* Instructions to follow *
Transcribe word for word the section of the records below that opens with the line containing "where (421, 121)" and closes with the line containing "return 0; [126, 387]"; drop every picture.

* Given data *
....................

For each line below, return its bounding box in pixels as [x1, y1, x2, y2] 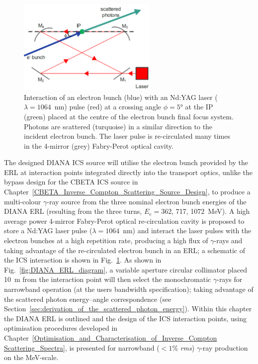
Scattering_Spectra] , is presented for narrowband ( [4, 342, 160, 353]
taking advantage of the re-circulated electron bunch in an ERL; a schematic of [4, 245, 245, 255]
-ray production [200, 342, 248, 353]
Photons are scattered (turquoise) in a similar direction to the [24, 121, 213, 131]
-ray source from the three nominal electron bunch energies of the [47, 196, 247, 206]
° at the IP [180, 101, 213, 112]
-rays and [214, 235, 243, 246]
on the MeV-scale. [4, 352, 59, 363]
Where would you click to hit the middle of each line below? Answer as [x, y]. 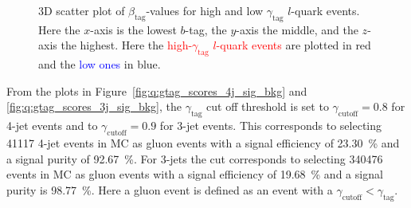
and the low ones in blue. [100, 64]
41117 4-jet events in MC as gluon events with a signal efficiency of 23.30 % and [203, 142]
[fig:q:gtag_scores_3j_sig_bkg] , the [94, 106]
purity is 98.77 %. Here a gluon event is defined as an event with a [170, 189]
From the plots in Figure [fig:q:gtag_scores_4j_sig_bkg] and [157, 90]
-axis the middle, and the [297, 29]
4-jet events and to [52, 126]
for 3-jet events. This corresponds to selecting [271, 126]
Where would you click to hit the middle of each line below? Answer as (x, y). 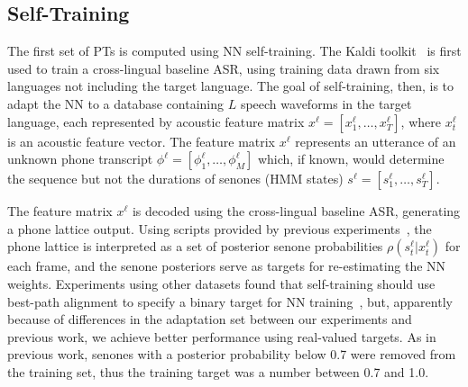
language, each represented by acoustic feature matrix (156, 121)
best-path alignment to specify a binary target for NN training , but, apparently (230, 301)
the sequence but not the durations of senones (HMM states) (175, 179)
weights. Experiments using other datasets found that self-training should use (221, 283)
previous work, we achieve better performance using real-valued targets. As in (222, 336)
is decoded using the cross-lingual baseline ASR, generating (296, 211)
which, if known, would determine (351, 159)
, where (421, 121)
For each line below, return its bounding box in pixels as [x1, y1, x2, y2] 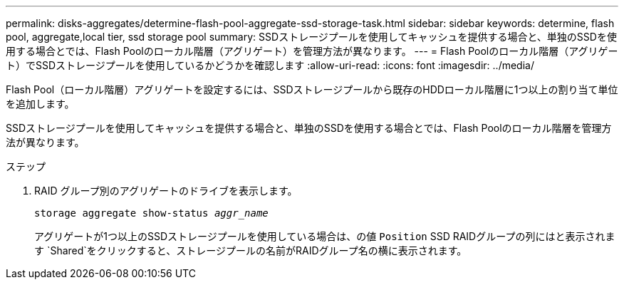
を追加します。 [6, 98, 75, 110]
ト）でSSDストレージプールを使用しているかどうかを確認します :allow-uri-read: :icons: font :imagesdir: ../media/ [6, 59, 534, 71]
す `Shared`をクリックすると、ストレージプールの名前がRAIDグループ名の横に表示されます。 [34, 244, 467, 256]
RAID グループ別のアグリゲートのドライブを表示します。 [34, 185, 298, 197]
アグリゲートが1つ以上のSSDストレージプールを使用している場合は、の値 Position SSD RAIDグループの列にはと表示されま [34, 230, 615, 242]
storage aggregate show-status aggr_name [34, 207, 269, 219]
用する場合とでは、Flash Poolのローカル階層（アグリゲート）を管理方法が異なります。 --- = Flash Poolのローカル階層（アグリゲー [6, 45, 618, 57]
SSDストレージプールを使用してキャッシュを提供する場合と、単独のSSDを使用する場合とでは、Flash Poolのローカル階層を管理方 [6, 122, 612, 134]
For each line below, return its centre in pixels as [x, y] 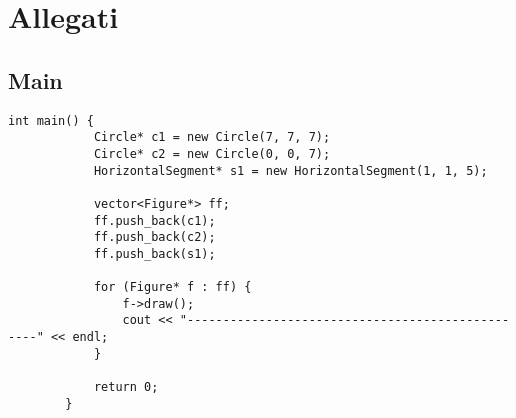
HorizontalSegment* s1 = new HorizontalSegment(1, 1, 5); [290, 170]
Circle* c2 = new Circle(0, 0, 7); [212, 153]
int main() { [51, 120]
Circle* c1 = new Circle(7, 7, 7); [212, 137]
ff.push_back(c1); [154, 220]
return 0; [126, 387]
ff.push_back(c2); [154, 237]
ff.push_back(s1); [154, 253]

....................

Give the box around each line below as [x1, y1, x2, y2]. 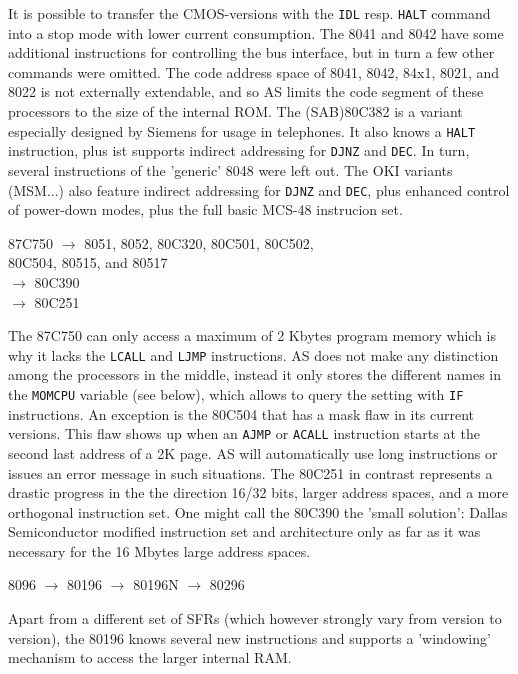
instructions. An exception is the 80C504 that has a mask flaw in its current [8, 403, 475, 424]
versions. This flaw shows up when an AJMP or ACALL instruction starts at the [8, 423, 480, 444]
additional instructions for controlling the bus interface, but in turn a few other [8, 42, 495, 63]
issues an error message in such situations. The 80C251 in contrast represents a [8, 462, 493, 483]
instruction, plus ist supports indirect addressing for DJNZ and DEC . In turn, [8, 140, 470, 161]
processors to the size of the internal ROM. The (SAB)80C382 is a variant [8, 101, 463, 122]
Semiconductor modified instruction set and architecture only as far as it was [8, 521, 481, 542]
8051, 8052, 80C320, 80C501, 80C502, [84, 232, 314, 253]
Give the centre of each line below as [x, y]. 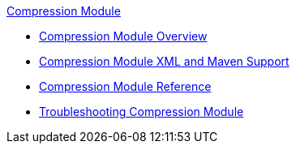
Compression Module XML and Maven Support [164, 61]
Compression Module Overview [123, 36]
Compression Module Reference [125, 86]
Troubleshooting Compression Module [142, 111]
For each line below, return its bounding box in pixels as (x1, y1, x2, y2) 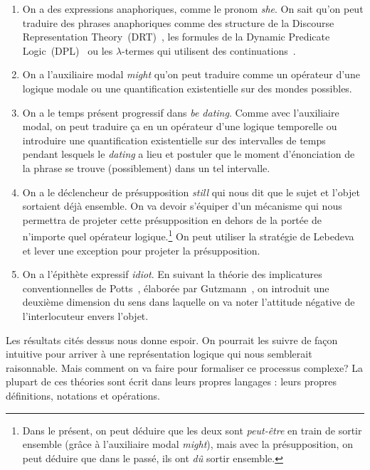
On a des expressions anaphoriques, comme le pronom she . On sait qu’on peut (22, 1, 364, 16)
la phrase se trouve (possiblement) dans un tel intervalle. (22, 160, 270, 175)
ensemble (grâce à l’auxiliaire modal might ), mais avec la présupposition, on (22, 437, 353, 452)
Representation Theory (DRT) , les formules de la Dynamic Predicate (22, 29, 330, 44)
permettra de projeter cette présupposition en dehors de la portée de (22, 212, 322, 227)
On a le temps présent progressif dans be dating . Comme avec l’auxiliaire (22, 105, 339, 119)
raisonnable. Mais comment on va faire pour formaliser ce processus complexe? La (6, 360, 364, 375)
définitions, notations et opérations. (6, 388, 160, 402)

....................

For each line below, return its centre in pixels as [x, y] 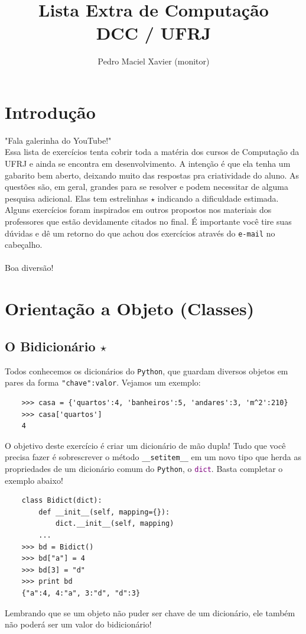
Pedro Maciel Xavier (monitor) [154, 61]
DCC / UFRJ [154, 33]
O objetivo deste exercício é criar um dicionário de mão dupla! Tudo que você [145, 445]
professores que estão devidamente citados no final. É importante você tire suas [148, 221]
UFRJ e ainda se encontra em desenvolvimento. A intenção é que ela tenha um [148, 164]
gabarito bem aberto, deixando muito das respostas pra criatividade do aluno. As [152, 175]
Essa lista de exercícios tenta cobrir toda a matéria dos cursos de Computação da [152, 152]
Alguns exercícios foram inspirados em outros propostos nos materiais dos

....................

* Answer to this task *
, where (421, 121)
For each line below, return its bounding box in pixels as [x1, y1, x2, y2] 
を追加します。 [6, 98, 75, 110]
ト）でSSDストレージプールを使用しているかどうかを確認します :allow-uri-read: :icons: font :imagesdir: ../media/ [6, 59, 534, 71]
す `Shared`をクリックすると、ストレージプールの名前がRAIDグループ名の横に表示されます。 [34, 244, 467, 256]
RAID グループ別のアグリゲートのドライブを表示します。 [34, 185, 298, 197]
アグリゲートが1つ以上のSSDストレージプールを使用している場合は、の値 Position SSD RAIDグループの列にはと表示されま [34, 230, 615, 242]
storage aggregate show-status aggr_name [34, 207, 269, 219]
用する場合とでは、Flash Poolのローカル階層（アグリゲート）を管理方法が異なります。 --- = Flash Poolのローカル階層（アグリゲー [6, 45, 618, 57]
SSDストレージプールを使用してキャッシュを提供する場合と、単独のSSDを使用する場合とでは、Flash Poolのローカル階層を管理方 [6, 122, 612, 134]
For each line below, return its centre in pixels as [x, y] 
HorizontalSegment* s1 = new HorizontalSegment(1, 1, 5); [290, 170]
Circle* c2 = new Circle(0, 0, 7); [212, 153]
int main() { [51, 120]
Circle* c1 = new Circle(7, 7, 7); [212, 137]
ff.push_back(c1); [154, 220]
return 0; [126, 387]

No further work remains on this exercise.